Culture Conditions Affect Differently the Translation of Individual Escherichia Coli mRNAs

  • N. Jacques
  • M. Chevrier-Miller
  • J. Guillerez
  • M. Dreyfus
Conference paper
Part of the NATO ASI Series book series (volume 49)


Individual bacterial mRNAs are translated at very different rates (Ray and Pearson, 1975; McCarthy, et al., 1985). Extensive work during the last decade has revealed that these unequal performances largely stem from sequence differences in the region contacted by the ribosome during initiation (Ribosome Binding Site or RBS: see Steitz, 1969). Thus, the nature of the initiation codon, the length of the Shine-Dalgarno sequence (SD), and the spacing between them, all contribute to the translational efficiency (Gold, 1988).
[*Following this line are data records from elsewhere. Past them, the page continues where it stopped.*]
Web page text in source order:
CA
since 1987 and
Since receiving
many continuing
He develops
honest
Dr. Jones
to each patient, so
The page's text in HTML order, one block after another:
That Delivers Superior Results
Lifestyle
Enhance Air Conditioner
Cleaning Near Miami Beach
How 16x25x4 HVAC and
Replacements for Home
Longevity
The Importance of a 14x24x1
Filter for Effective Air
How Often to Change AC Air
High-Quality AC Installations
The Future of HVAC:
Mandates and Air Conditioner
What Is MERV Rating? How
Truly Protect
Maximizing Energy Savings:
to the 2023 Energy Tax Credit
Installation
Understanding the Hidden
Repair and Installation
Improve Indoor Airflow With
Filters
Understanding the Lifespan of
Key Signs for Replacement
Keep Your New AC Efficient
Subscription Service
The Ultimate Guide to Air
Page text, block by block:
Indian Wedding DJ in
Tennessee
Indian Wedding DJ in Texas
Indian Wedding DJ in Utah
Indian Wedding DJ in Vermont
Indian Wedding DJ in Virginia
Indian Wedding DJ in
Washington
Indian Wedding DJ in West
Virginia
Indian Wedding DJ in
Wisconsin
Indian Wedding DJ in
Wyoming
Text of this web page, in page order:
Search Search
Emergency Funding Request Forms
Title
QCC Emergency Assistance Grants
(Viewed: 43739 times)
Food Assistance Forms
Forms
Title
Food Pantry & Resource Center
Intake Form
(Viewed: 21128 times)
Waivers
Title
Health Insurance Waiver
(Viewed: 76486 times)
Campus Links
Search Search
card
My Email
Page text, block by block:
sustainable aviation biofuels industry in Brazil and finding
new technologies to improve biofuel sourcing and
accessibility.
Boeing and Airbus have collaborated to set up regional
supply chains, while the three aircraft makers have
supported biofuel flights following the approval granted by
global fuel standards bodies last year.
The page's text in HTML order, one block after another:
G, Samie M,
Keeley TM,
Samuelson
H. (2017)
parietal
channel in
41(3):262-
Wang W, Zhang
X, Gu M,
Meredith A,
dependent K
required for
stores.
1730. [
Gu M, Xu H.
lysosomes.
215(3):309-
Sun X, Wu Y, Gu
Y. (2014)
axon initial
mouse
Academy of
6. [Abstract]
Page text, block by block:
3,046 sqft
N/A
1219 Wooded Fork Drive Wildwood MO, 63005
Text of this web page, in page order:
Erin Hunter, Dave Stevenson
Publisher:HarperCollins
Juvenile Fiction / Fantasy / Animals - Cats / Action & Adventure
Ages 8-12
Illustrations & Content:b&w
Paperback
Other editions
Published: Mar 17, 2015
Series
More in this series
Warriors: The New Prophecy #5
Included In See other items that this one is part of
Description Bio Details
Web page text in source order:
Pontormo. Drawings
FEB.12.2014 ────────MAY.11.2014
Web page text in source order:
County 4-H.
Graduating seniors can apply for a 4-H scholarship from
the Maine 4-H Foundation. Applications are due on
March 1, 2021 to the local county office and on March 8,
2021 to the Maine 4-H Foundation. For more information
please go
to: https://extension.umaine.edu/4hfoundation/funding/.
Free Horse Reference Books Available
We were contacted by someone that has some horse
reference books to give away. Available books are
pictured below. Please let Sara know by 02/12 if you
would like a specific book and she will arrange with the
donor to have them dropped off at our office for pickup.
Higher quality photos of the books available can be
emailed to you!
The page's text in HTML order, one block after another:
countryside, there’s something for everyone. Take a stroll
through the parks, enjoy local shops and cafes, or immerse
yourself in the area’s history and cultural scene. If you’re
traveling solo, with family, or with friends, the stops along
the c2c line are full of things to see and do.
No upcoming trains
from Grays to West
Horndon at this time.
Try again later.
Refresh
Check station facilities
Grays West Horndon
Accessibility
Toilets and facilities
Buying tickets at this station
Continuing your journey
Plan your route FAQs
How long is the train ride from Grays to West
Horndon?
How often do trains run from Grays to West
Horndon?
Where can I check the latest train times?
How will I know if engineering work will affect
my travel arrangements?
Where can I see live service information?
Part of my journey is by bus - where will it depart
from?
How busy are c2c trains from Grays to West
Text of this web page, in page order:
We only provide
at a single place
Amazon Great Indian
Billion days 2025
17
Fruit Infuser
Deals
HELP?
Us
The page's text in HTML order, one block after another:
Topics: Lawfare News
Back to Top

Additional RBS sequence elements, less characterized to date, are probably also important (McCarthy et al., 1985; Petersen et al., 1988). Finally, the extent of secondary structure around RBSs profoundly affects their efficiencies (Gold, 1988; de Smit and van Duin, 1990). However, the role of these different elements has not been investigated as a function of growth conditions. The concentration of ribosomes, factors, precursors, etc, vary according to the metabolic state of the cell (Bremer and Dennis, 1987), and in vivo such changes affect differently the translational yields from individual mRNAs (Gualerzi et al., 1988). Should this also occur in vivo, then the translational yields from individual mRNAs would be expected to change according to growth conditions.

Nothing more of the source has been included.